* [Required action]: From the data below, please reproduce exactly everything from the line that contains "detailed error messages (no AI)" down to the line that contains "filter & email notifications", with both ends included.
↓↓↓
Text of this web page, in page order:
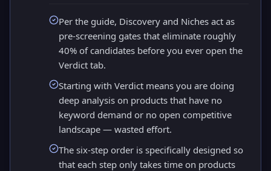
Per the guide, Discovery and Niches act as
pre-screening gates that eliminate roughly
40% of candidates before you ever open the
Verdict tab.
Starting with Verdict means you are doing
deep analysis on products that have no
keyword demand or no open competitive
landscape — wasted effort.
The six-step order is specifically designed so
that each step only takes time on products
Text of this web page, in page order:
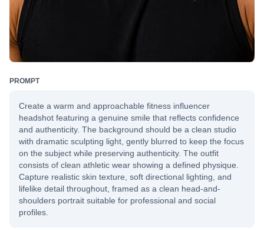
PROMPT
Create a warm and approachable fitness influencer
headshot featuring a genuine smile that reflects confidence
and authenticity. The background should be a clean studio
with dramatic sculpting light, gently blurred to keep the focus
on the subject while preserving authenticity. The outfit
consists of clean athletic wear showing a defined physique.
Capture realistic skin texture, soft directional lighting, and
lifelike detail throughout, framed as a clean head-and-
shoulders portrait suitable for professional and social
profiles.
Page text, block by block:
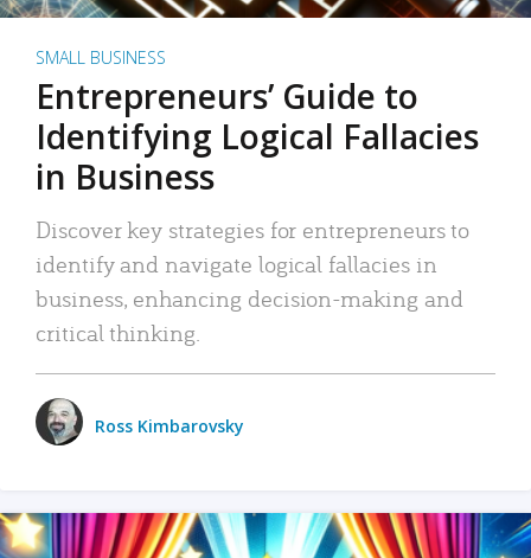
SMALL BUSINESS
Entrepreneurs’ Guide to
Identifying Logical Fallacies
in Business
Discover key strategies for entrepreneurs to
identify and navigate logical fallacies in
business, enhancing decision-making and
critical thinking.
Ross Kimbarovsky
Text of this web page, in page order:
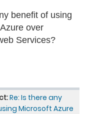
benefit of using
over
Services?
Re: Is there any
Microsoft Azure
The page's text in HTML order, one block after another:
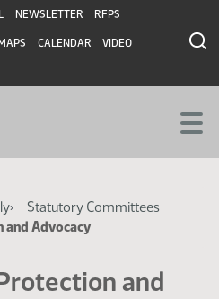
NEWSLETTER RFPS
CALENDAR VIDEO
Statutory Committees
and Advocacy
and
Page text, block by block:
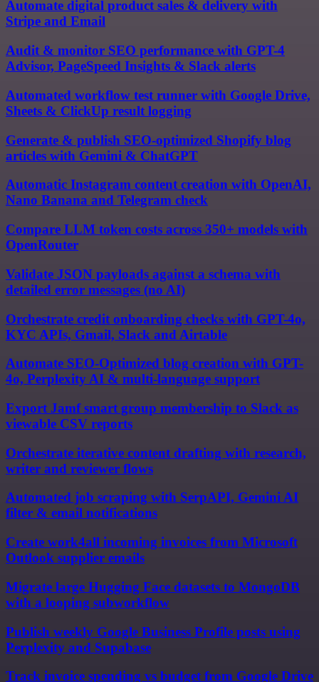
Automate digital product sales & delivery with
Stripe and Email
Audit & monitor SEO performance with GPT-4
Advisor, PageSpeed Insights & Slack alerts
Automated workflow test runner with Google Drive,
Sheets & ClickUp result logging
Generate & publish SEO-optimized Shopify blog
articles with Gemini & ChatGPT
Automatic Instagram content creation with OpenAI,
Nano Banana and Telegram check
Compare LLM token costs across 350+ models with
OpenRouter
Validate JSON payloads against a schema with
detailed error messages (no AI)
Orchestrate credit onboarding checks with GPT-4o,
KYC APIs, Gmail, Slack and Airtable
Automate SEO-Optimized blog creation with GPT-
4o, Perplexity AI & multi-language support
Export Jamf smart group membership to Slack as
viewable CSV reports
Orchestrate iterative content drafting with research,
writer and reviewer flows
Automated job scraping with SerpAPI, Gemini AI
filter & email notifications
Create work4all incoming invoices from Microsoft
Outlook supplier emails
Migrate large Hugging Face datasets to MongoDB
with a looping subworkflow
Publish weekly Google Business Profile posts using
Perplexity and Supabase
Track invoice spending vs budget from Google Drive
↑↑↑
* [Problem solution]:
detailed error messages (no AI)
Orchestrate credit onboarding checks with GPT-4o,
KYC APIs, Gmail, Slack and Airtable
Automate SEO-Optimized blog creation with GPT-
4o, Perplexity AI & multi-language support
Export Jamf smart group membership to Slack as
viewable CSV reports
Orchestrate iterative content drafting with research,
writer and reviewer flows
Automated job scraping with SerpAPI, Gemini AI
filter & email notifications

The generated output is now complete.